1.1 Functional Alignment
1.2 Single-Object Generation Metrics
| Object | Get a Grip | IFG (Ours) |
|---|---|---|
| Water Bottle | 49.1 | 62.8 |
| Large Detergent | 51.2 | 62.5 |
| Spray Bottle | 43.1 | 54.5 |
| Pan | 48.1 | 52.1 |
| Small Lamp | 56.8 | 85.7 |
| Spoon | 42.7 | 50.9 |
| Vase | 32.2 | 55.9 |
| Hammer | 45.8 | 45.8 |
| Shark Plushy | 19.8 | 25.1 |
| Overall Average | 50.93 | 51.11 |
1.3 Optimization Pipeline Ablation
| Configuration | Single (Lift) | Cluttered (Lift) |
|---|---|---|
| Single camera only | 47.83 | 18.53 |
| + Multi-camera views | 48.37 | 24.70 |
| + Two-means clustering | 49.04 | 31.59 |
| Full IFG Pipeline | 51.11 | 32.23 |
Phase 2: Trained Diffusion Model (Inference)
This section evaluates the final model (the "Student"). Unlike the optimizer, this model runs in real-time and only sees raw point cloud data from a single depth camera.

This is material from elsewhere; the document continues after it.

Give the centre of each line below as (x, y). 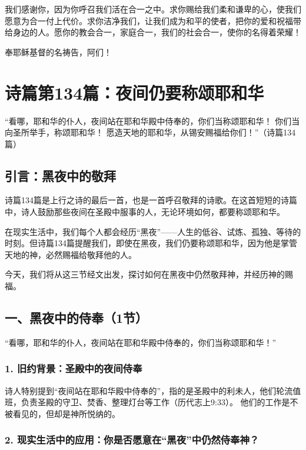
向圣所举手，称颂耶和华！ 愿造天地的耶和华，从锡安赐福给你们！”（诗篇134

2.1 Full Crowded Scene Performance
| Object Category | DexGraspNet2 | GraspTTA | ISAGrasp | IFG (Ours) |
|---|---|---|---|---|
| Tomato Soup Can | 47.8 | 38.3 | 52.0 | 45.5 |
| Mug | 33.2 | 26.9 | 22.6 | 60.4 |
| Drill | 32.1 | 20.8 | 36.4 | 57.5 |
| Scissors | 9.7 | 0.0 | 33.7 | 20.2 |
| Screw Driver | 0.0 | 8.3 | 40.0 | 22.0 |
| Shampoo Bottle | 50.6 | 25.4 | 18.8 | 53.1 |
| Elephant Figure | 23.6 | 29.6 | 24.2 | 35.8 |
| Peach Can | 61.8 | 28.0 | 55.3 | 60.3 |
| Face Cream Tube | 32.1 | 22.5 | 20.7 | 35.5 |
| Tape Roll | 22.7 | 13.9 | 9.8 | 43.2 |
| Camel Toy | 12.8 | 14.3 | 21.3 | 21.8 |
| Body Wash | 40.2 | 22.3 | 29.4 | 58.3 |
| Object Average (Hard) | 30.55 | 20.86 | 30.35 | 42.80 |
| Scene Average (Overall) | 36.71 | 25.64 | 32.51 | 34.16 |
2.2 Generalization and Coverage Analysis
Discussion: The "Balanced Coverage" Advantage
While overall "Scene Averages" can be skewed by models that only pick the easiest objects in a pile, our Object Average (42.80% vs 30.55%) proves that IFG learns to handle a wider variety of geometries. By seeding the model with VLM semantic knowledge, we prevent the "student" from overfitting to simple shapes and encourage a deeper understanding of functional grasping.